Multimodal. LiveKit was built for real-time video first. Voice + video agents (retail assistants, support with screen share, training simulators) are genuinely better on LiveKit than on Vapi or Retell.

Open source. No lock-in. No platform risk. If LiveKit disappeared tomorrow (unlikely, it is Series B funded with major customers), your agent still runs on your infrastructure.

Where it is merely OK: time-to-first-agent. Days, not hours. The learning curve is real. Operating costs include a real engineer’s attention, not just a monthly subscription.

Honourable mentions

Three platforms worth naming even if they are not the main event:

Pipecat. Open source, Daily-backed, Python-first. A real competitor to LiveKit Agents for self-hosted voice. Lighter footprint, faster to prototype, somewhat less mature operationally. I often reach for Pipecat for spike/prototype work and LiveKit for production self-host.

ElevenLabs Conversational AI. ElevenLabs shipped a first-party voice agent platform in 2024 and has iterated fast. Beautiful voices (it is ElevenLabs), decent workflow tooling, tightly coupled to their TTS. Worth a serious look for consumer-facing voice apps where voice quality is the differentiator.

Bland AI. Developer-focused voice platform, strong on outbound campaign tooling and concurrency. Good if high-volume outbound is the primary use case and you want to skip building your own dialer on top of Vapi or Twilio.

Synthflow / Voicerr / Autocalls / Insighto. White-label layers built on top of Vapi or similar. Useful if you are building a reseller business and want the multi-tenant wrapper out of the box, rather than building it yourself on Vapi’s API.

Decision framework

Five questions, answered in order:

1. Hosted or self-hosted?

If your answer is self-hosted (data sovereignty, sovereign region, regulated industry, cost at volume), the choice is LiveKit Agents or Pipecat. Skip to question 4.

If hosted is fine, continue.

2. Developer-led or business-builder-led?

Developer-led, with code and APIs: Vapi or Retell. Vapi wins on flexibility and ecosystem.

Business-builder-led, with a visual workflow canvas: Retell wins on UX. Vapi’s builder is improving fast.

3. How important is model and voice flexibility?

Very important (you want to swap Claude for GPT-5 when it helps, or switch TTS voices for brand fit): Vapi. Moderate: Retell is fine. Low: either.

4. What telephony shape do you need?

AU numbers via Twilio with SIP trunking to an office PBX: Vapi’s integration is the cleanest I have deployed.

Global inbound/outbound with intensive outbound dialer logic: Vapi or Bland.

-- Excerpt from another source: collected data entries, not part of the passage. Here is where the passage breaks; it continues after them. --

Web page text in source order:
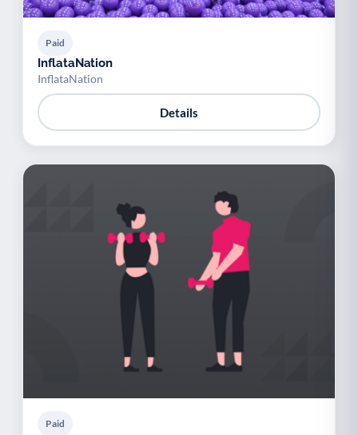
Paid
InflataNation
InflataNation
Details
Paid

Retell is adding capabilities but started inbound-first.

Self-hosted telephony, your own SIP trunk: LiveKit or Pipecat.

5. What is your volume?

Under 10,000 minutes/month: hosted wins every time. Pick Vapi or Retell by the answers above.

10,000-50,000 minutes/month: hosted still usually wins, but the economics get interesting.

Over 50,000 minutes/month: run the numbers properly. LiveKit or Pipecat self-hosted probably saves money, but only if you have an engineer dedicated to operating it.

Australian considerations

A few AU-specific notes that rarely appear in vendor comparisons.

AU phone numbers. All three platforms work with Twilio AU numbers (both mobile and landline). The Twilio integration quality differs; Vapi’s is the most polished in my builds. Vonage AU works on Vapi; Telnyx AU works on Vapi.

Latency from Australia. Vapi and Retell both have data-plane regions that can serve AU callers acceptably. Neither has an Australian-primary region at time of writing. Most of the end-to-end latency is in the model call (ASR + LLM + TTS), which is itself geo-dependent based on which model you use. Plan the regional choice end-to-end, not just the orchestrator.

Data sovereignty. If your contract requires AU-only data residency, hosted platforms are a problem. Call audio, transcripts, and metadata transit their infrastructure. Self-host on AWS ap-southeast-2 via LiveKit is the clean answer.

Privacy Act and consent. Recording calls in Australia has state-level nuances (two-party vs one-party consent). Your consent announcement and your recording retention policy matter regardless of platform. All three let you control recording; none of them write the consent policy for you.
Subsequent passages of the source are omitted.